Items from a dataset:
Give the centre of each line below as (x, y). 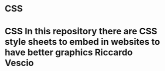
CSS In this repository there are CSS (81, 32)
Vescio (19, 63)
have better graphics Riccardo (69, 52)
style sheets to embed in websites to (82, 42)
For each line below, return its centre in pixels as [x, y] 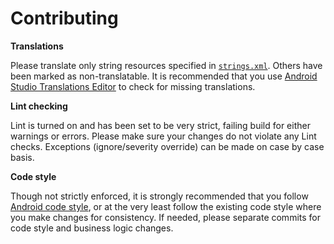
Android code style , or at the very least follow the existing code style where [166, 206]
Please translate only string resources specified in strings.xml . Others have [166, 65]
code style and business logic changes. [92, 228]
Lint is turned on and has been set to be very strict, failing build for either [160, 125]
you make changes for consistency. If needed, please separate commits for [165, 217]
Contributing [64, 18]
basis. [22, 157]
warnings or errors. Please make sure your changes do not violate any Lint [163, 136]
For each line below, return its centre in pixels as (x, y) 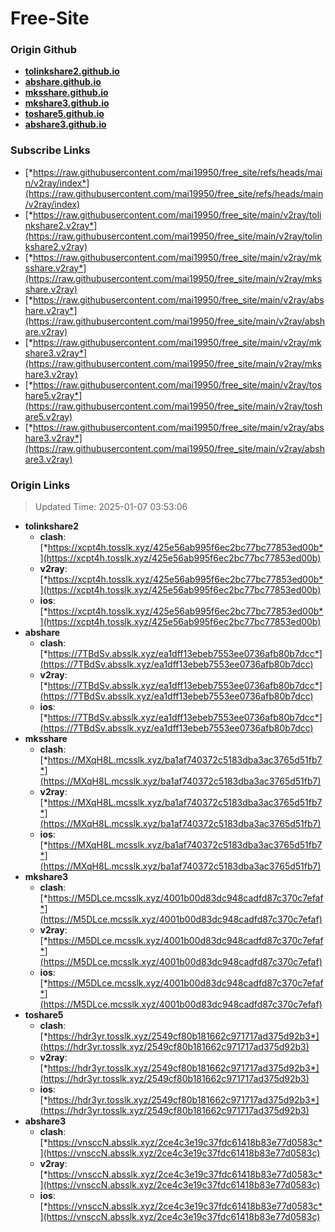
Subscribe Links (50, 150)
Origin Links (40, 485)
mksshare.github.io (66, 93)
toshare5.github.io (64, 114)
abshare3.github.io (65, 124)
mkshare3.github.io (67, 103)
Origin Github (44, 50)
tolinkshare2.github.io (72, 71)
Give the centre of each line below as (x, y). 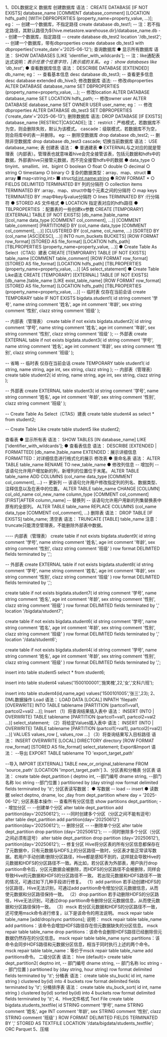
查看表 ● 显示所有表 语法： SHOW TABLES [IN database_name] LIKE (76, 439)
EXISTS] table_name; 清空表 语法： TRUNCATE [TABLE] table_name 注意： (82, 519)
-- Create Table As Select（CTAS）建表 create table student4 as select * (80, 414)
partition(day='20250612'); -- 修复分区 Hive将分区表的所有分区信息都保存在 (83, 844)
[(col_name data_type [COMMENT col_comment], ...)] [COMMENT (73, 220)
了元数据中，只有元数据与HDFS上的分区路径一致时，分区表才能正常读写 (79, 850)
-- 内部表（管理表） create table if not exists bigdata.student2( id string (79, 321)
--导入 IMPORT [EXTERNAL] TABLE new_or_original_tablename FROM (77, 764)
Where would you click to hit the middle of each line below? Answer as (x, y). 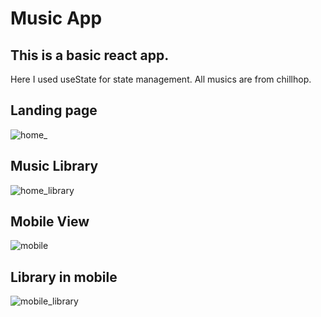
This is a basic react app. (90, 55)
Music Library (54, 166)
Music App (56, 18)
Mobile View (50, 222)
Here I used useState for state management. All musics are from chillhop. (161, 79)
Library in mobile (64, 277)
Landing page (54, 110)
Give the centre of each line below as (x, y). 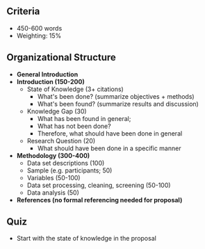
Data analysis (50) (53, 192)
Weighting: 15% (39, 35)
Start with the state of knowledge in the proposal (87, 239)
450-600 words (39, 28)
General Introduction (47, 74)
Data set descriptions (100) (66, 163)
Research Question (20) (61, 140)
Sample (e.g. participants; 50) (69, 170)
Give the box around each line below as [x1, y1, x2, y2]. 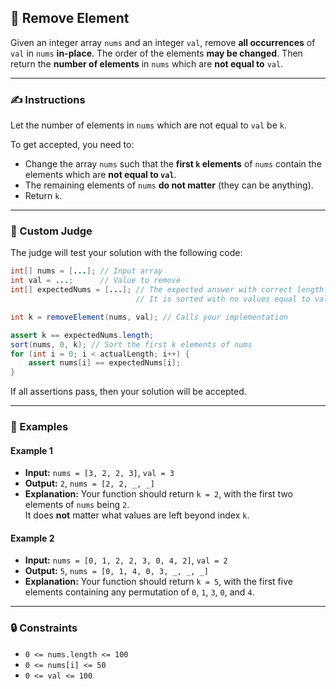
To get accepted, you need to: [10, 139, 135, 151]
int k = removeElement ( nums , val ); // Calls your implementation [10, 312, 288, 322]
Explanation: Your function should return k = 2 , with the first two [24, 488, 293, 500]
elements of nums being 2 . [24, 499, 130, 511]
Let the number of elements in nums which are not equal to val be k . [10, 119, 287, 131]
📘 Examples [10, 420, 69, 434]
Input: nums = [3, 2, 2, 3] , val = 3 [24, 467, 175, 479]
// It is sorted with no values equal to [135, 294, 311, 305]
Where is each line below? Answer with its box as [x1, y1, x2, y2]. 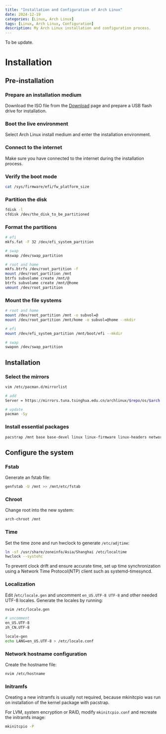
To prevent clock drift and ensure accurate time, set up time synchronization [5, 563, 161, 569]
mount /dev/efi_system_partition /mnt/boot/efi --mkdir [5, 331, 123, 336]
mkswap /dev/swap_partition [5, 253, 63, 258]
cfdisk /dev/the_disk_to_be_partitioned [5, 212, 90, 217]
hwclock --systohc [5, 554, 43, 559]
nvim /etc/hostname [5, 671, 45, 676]
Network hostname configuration [5, 650, 87, 657]
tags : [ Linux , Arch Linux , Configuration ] [5, 21, 94, 26]
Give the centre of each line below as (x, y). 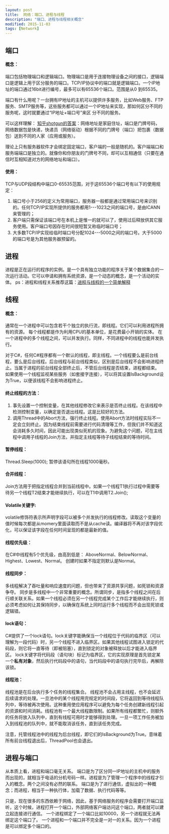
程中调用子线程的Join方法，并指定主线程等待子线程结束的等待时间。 (83, 437)
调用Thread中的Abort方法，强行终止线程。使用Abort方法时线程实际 (82, 418)
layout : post (19, 10)
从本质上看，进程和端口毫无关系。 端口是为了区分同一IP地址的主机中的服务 (83, 771)
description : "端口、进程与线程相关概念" (45, 19)
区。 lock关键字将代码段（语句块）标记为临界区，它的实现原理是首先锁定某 (83, 655)
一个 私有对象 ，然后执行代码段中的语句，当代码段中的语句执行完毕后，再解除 (84, 661)
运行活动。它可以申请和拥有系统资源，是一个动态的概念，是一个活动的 (82, 275)
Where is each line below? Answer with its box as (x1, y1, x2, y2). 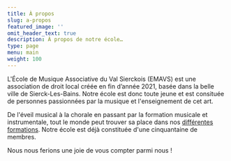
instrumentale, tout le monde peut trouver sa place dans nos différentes (7, 118, 214, 126)
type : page (7, 43, 39, 49)
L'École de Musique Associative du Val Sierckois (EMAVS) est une (7, 75, 197, 83)
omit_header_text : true (7, 29, 77, 37)
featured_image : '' (7, 23, 64, 30)
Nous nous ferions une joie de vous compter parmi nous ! (7, 146, 172, 154)
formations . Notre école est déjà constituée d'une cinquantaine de (7, 125, 198, 133)
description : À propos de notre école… (7, 36, 124, 43)
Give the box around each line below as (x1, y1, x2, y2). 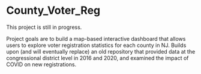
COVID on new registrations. (6, 61, 77, 68)
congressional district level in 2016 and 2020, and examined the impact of (6, 54, 189, 61)
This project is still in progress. (6, 23, 82, 31)
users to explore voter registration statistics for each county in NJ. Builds (6, 42, 187, 49)
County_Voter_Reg (6, 4, 101, 17)
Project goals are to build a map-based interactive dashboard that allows (6, 35, 186, 42)
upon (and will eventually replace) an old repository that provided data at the (6, 48, 196, 55)
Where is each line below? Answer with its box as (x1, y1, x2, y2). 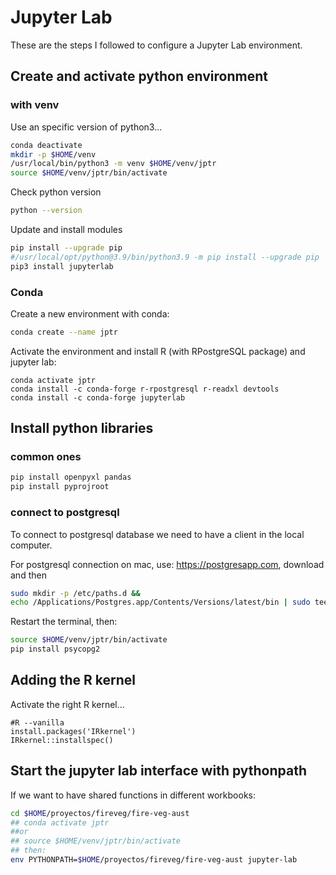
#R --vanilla (10, 717, 65, 728)
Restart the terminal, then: (10, 616, 118, 628)
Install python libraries (10, 420, 154, 437)
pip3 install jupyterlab (10, 261, 114, 271)
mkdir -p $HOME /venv (10, 149, 97, 160)
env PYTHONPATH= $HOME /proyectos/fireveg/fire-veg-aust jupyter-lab (10, 855, 298, 865)
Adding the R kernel (10, 672, 136, 689)
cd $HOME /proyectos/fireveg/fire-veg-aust (10, 808, 190, 818)
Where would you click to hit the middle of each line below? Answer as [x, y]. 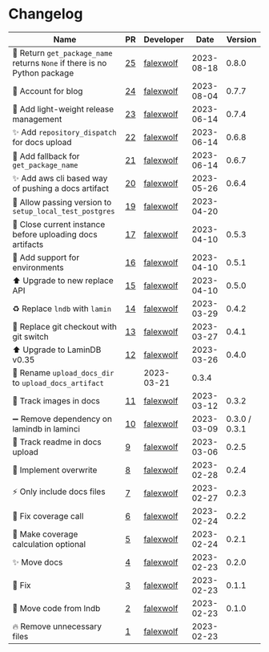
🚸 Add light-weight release [63, 109]
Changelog [46, 14]
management [37, 119]
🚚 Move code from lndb [56, 608]
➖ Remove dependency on [62, 419]
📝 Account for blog [48, 91]
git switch [31, 336]
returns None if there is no [60, 63]
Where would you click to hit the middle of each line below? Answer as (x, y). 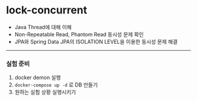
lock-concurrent (47, 10)
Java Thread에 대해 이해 (43, 27)
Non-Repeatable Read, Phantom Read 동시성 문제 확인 (79, 34)
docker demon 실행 (38, 78)
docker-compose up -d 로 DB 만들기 (56, 85)
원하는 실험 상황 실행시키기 (45, 92)
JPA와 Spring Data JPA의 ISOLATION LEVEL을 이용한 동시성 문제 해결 (96, 41)
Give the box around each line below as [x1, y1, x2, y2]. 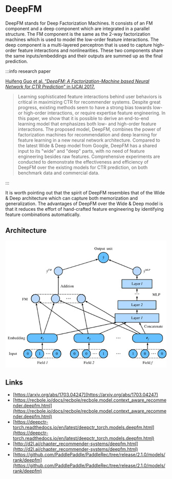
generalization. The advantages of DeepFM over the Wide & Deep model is [5, 201, 163, 207]
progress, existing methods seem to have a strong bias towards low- [17, 104, 163, 110]
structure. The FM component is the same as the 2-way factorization [5, 31, 150, 37]
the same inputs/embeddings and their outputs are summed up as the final [5, 52, 163, 59]
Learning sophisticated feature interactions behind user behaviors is [17, 93, 162, 99]
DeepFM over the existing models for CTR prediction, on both [17, 164, 148, 170]
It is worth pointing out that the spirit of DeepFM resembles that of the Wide [5, 189, 165, 195]
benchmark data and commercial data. [17, 170, 100, 176]
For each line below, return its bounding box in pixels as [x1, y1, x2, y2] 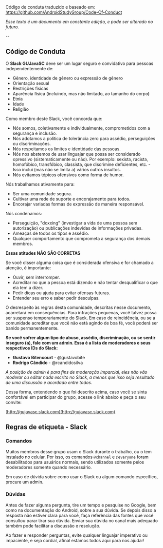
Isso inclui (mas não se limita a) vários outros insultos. [12, 166, 121, 172]
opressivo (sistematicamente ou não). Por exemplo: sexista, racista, [12, 156, 148, 162]
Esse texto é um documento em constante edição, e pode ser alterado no [5, 19, 153, 24]
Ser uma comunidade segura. [12, 190, 72, 197]
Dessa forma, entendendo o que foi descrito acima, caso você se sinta [5, 389, 147, 395]
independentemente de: [5, 65, 54, 71]
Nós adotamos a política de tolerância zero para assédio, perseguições [12, 135, 156, 141]
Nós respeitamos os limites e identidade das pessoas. [12, 146, 121, 152]
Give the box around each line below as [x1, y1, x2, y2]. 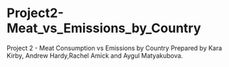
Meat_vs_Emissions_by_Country [6, 20, 201, 36]
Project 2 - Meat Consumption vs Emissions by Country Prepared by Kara [6, 43, 223, 52]
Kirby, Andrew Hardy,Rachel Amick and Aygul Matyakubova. [6, 51, 183, 60]
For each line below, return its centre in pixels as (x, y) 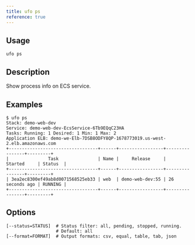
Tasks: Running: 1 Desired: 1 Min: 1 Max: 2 (61, 133)
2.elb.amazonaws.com (31, 143)
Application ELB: (27, 138)
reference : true (26, 17)
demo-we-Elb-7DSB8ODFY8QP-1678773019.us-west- (108, 138)
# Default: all (74, 231)
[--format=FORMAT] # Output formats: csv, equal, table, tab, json (91, 236)
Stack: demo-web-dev (31, 123)
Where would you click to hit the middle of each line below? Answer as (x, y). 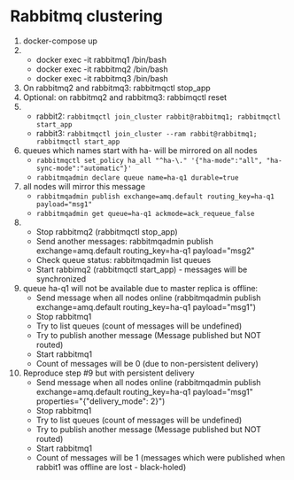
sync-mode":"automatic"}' (84, 168)
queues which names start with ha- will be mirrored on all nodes (140, 150)
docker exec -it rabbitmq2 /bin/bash (102, 69)
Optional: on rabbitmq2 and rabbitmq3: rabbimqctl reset (125, 97)
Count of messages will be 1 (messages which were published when (161, 457)
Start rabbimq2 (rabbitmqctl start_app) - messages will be (142, 269)
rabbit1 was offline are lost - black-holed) (111, 467)
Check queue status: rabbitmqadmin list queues (124, 259)
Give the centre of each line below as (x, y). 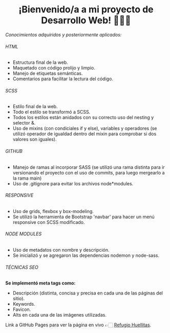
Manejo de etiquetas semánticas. (48, 74)
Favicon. (22, 309)
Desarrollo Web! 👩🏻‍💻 (86, 20)
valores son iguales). (35, 139)
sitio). (18, 299)
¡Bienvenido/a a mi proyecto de (86, 10)
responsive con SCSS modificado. (49, 222)
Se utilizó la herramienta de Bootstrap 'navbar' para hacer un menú (83, 217)
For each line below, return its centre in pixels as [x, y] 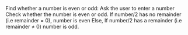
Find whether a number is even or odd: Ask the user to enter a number [90, 8]
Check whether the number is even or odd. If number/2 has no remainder [93, 14]
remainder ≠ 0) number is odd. [42, 26]
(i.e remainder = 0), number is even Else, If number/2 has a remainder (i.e [94, 20]

• [WHAT TO DO]: Locate the lines above that hold the word "elements". Show every one of them.

• [EXERCISE ANSWER]:
elements of nums being 2 . [24, 499, 130, 511]
Let the number of elements in nums which are not equal to val be k . [10, 119, 287, 131]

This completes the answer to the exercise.